Much to Mitchell’s consternation, however, Keith ordered the government to turn over the contents of the wiretap. It refused, and the resulting lawsuit, United States vs. United States District Court, made its way to the U.S. Supreme Court. There, the justices ruled 8-0 that the Nixon Administration couldn’t just ignore the Fourth Amendment whenever it felt like carrying out some domestic surveillance, no matter what it said about national security. (One hopes that the Bush Administration recalls that precedent).
Once the Nixon Administration had lost every appeal in the courts, the only way for the federal government to continue its prosecution of the White Panthers was to hand over the wiretap.
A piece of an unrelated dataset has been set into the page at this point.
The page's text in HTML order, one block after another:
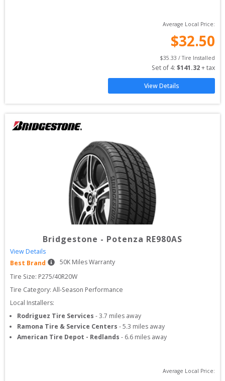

That wasn’t palatable enough, so the government simply dropped the charges, and the former White Panthers – by now, the organization had been renamed the Rainbow People’s Party – went on with their lives.
In his memoir “Lost to the Ottawa,” Plamondon discusses the CIA bombing as well as the bombing two weeks later at the Institute of Science and Technology. He writes:
“I believe the ‘antiestablishment group or individual’ that carried out the bombing had wished the local and underground press would report not only the flash and fury of the explosions, but would look deeper at the motives for the bombings. What role, for example, did IST and the university play in maintaining American imperialistic power around the world?”
That’s an awful lot of insight into motives for someone who’s publicly denied carrying out the CIA bombing to have. But given the distaste for both dissent and the rule of law that characterized the Nixon White House, even the White Panthers’ version of events is difficult to dismiss out of hand.